I have a fairly simple query which gets the top ten scores of a large table (just under 10 million rows) and returns them in descending order. The scores are made up of sums aggregated using a group by clause, and the group by seems especially costly, using Sort Method: external merge Disk: 190080k
Is there some way I can speed this up? I already have indices on user.test_id and user.score (descending). I'd prefer not to change work_mem
as I have limited control over our postgres settings.
Query:
select
(select test from test where top_scores.test_id = test.id),
(select type from test where top_scores.test_id = test.id),
sum_score
from (select sum(score) as sum_score,
test_id
from user
group by test_id
order by sum_score desc
limit 10
) top_scores
Query Plan:
Subquery Scan on top_scores (cost=1412662.62..1412831.69 rows=10 width=16) (actual time=164098.107..164098.714 rows=10 loops=1)"
-> Limit (cost=1412662.62..1412662.64 rows=10 width=16) (actual time=164098.042..164098.144 rows=10 loops=1)"

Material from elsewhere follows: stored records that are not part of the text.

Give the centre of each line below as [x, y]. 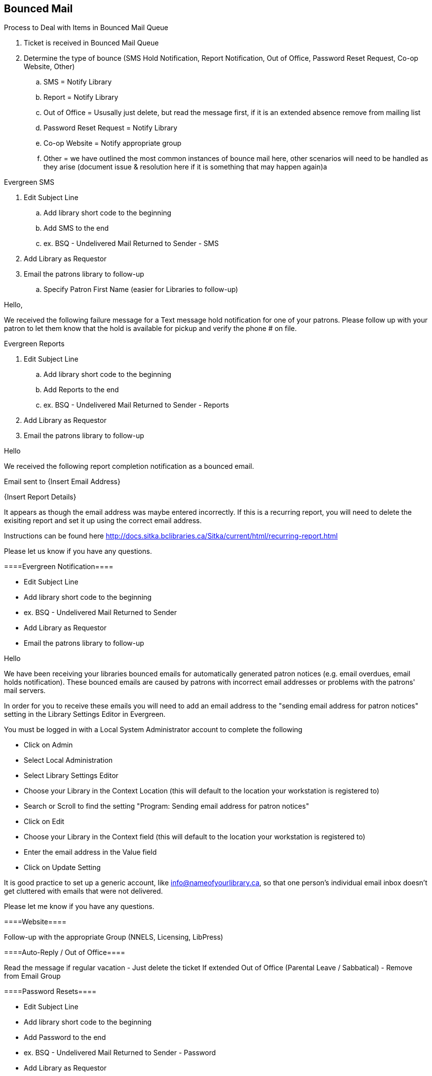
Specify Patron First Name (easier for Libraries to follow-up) [141, 290]
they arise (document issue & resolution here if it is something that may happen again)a [185, 167]
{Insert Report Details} [40, 497]
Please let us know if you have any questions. [78, 551]
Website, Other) [49, 67]
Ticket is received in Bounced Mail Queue [91, 43]
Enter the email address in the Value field [90, 852]
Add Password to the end [65, 1037]
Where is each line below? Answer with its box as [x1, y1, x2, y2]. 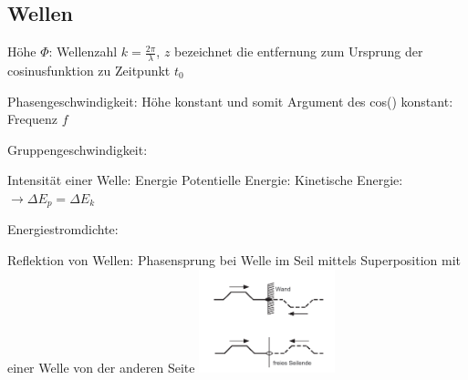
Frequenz [7, 109, 58, 128]
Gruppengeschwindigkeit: [7, 139, 148, 159]
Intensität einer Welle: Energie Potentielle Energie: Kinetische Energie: [7, 170, 403, 190]
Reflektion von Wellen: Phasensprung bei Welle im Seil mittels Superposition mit [7, 251, 462, 270]
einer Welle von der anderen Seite [7, 358, 195, 377]
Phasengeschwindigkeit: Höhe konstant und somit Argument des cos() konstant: [7, 91, 453, 110]
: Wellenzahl [48, 42, 118, 61]
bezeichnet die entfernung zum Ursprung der [174, 42, 423, 61]
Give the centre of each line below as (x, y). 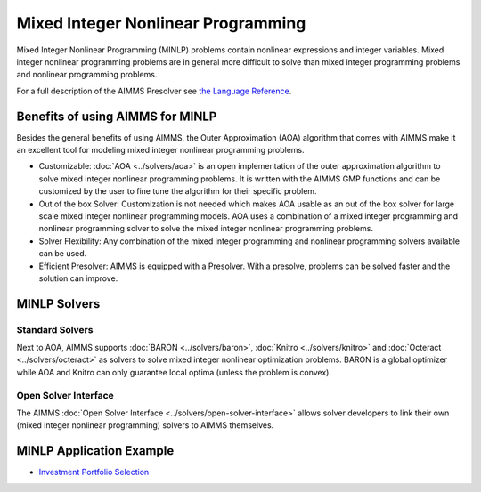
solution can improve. (78, 278)
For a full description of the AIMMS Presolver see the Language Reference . (154, 91)
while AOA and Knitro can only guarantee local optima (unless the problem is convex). (174, 372)
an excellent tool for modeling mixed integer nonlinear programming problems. (160, 150)
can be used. (63, 254)
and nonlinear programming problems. (87, 75)
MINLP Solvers (58, 304)
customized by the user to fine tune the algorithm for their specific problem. (178, 191)
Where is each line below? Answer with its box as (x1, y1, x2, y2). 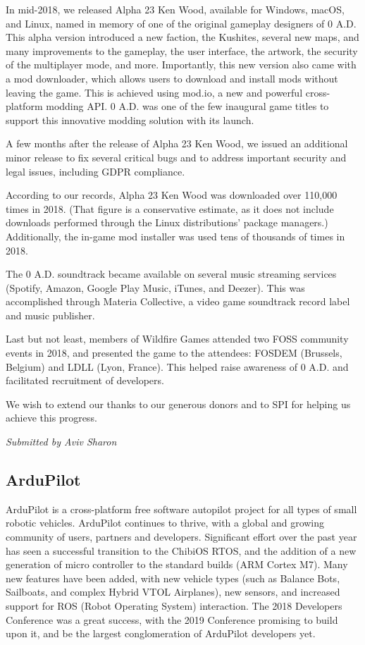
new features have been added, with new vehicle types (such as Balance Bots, (6, 570, 340, 585)
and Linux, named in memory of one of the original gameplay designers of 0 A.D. (6, 16, 357, 30)
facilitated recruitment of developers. (6, 373, 164, 388)
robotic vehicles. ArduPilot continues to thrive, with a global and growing (6, 515, 325, 530)
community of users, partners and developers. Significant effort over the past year (6, 529, 357, 544)
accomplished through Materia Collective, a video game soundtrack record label (6, 294, 350, 309)
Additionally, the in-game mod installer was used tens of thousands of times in (6, 228, 345, 243)
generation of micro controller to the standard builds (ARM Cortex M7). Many (6, 557, 348, 572)
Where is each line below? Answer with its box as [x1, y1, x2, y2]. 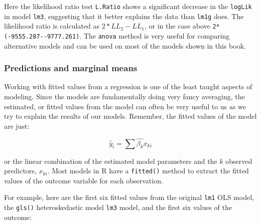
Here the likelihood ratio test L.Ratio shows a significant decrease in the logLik [4, 1, 252, 11]
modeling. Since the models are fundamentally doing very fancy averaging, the [4, 91, 245, 102]
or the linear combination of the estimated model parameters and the [4, 155, 217, 166]
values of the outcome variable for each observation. [4, 175, 163, 185]
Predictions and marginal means [4, 62, 138, 74]
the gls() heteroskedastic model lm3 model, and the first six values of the [4, 202, 232, 212]
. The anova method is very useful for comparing [79, 30, 230, 41]
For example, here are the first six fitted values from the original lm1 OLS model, [4, 192, 254, 202]

-> Sort (cost=1412662.62..1419366.96 rows=2681736 width=16) (actual time=164098.033..164098.067 rows=10 loops=1)"
Sort Key: (sum(user.score)) DESC"
Sort Method: top-N heapsort Memory: 25kB"

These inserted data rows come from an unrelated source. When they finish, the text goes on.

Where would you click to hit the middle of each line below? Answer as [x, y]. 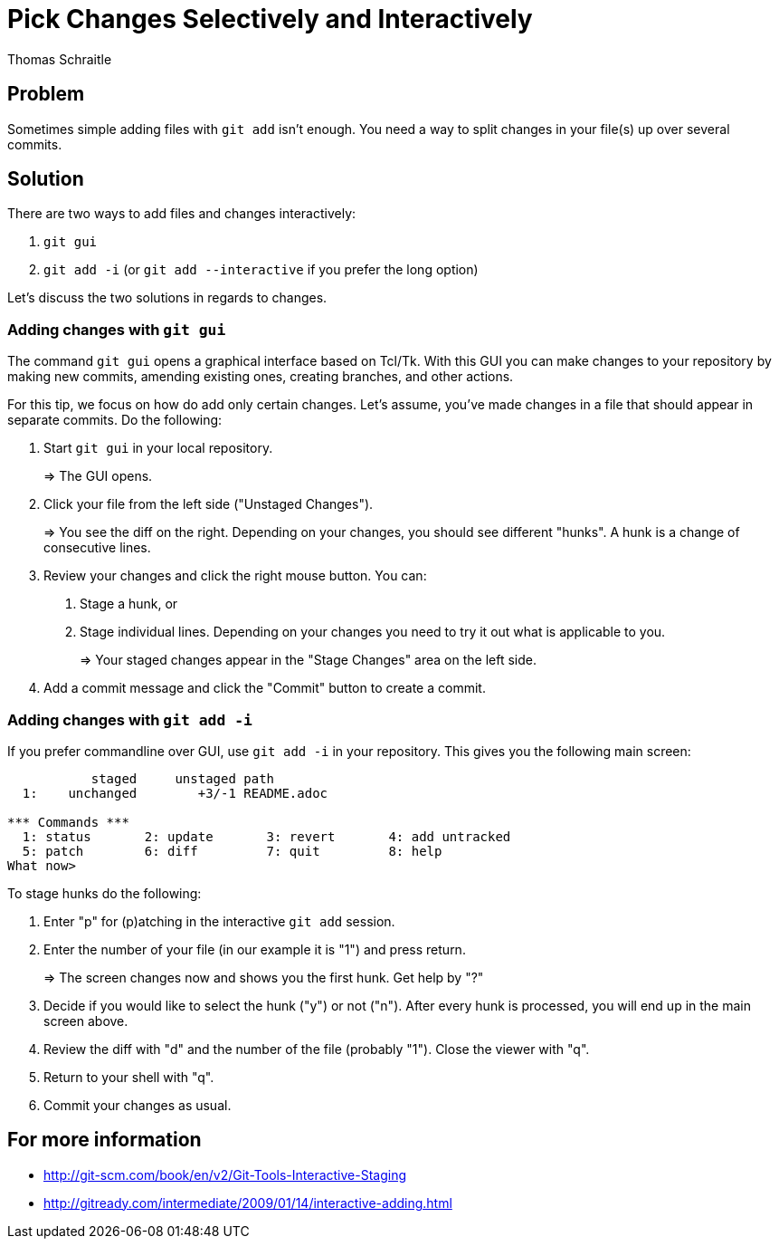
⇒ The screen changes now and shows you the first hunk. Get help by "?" [264, 977]
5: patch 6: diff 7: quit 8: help [232, 851]
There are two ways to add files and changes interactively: [182, 214]
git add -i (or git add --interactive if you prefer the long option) [261, 270]
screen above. [86, 1021]
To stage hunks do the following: [104, 893]
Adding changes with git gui [117, 329]
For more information [104, 1140]
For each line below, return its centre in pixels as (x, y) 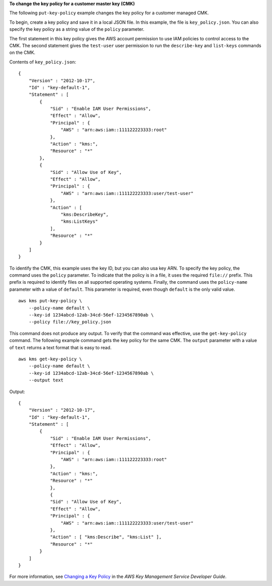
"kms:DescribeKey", (85, 214)
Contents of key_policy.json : (43, 62)
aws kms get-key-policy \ (50, 359)
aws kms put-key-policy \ (50, 301)
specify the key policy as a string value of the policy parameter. (77, 29)
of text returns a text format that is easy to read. (60, 347)
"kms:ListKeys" (79, 221)
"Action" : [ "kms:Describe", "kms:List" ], (106, 537)
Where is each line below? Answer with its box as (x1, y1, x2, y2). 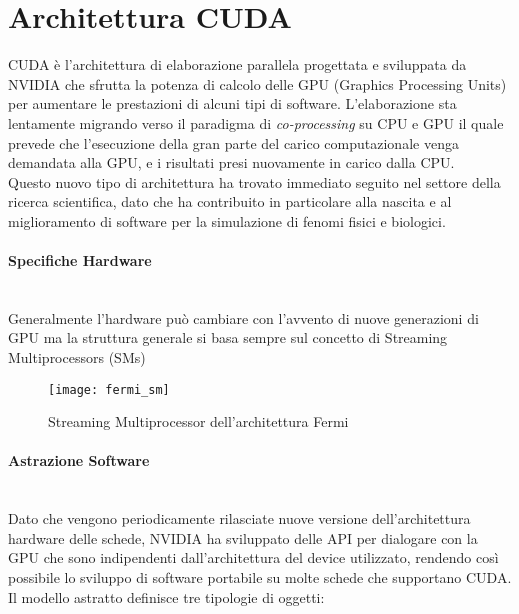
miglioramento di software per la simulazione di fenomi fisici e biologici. (8, 210, 446, 231)
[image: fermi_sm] (48, 382, 170, 397)
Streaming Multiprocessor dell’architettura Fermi (48, 411, 349, 432)
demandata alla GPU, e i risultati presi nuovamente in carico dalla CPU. (8, 152, 455, 173)
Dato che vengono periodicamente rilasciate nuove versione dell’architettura (8, 508, 471, 529)
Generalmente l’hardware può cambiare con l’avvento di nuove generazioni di (8, 307, 479, 328)
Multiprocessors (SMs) (8, 347, 146, 368)
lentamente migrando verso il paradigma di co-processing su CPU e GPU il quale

-> GroupAggregate (cost=1271799.65..1354711.27 rows=2681736 width=16) (actual time=72815.313..152605.093 rows=2499234 loops=1)"
Group Key: user.test_id"
-> Sort (cost=1271799.65..1290497.74 rows=7479234 width=16) (actual time=72815.273..107823.507 rows=7479234 loops=1)"
Sort Key: user.test_id"
Sort Method: external merge Disk: 190080kB"
-> Seq Scan on user (cost=0.00..162238.34 rows=7479234 width=16) (actual time=0.009..33795.669 rows=7479234 loops=1)"
SubPlan 1"
-> Index Scan using test_id_idx on test (cost=0.43..8.45 rows=1 width=14) (actual time=0.012..0.016 rows=1 loops=10)"
Index Cond: (top_scores.test_id = id)"
SubPlan 2"
-> Index Scan using test_id_idx on test test_1 (cost=0.43..8.45 rows=1 width=3) (actual time=0.006..0.010 rows=1 loops=10)"
Index Cond: (top_scores.test_id = id)"
Planning time: 0.724 ms"
Execution time: 164135.458 ms"
CodePudding user response:
Try:
select
test, type, sum_score
from
test
join
(select
sum(score) as sum_score,
test_id
from
user
group by
test_id
order by
sum_score desc
limit
10
) top_scores
on
test.test_id = top_scores.test_id
CodePudding user response:
I wouldn't expect separate indexes on test_id and score to help here. But a multicolumn index on (test_id, score)
should get use of an index-only scan and so avoid the sort. If it doesn't immediately help, then VACUUM the table to get the visibility map bits set.
Also, your hardware appears to be spectacularly bad, or maybe just extremely overloaded.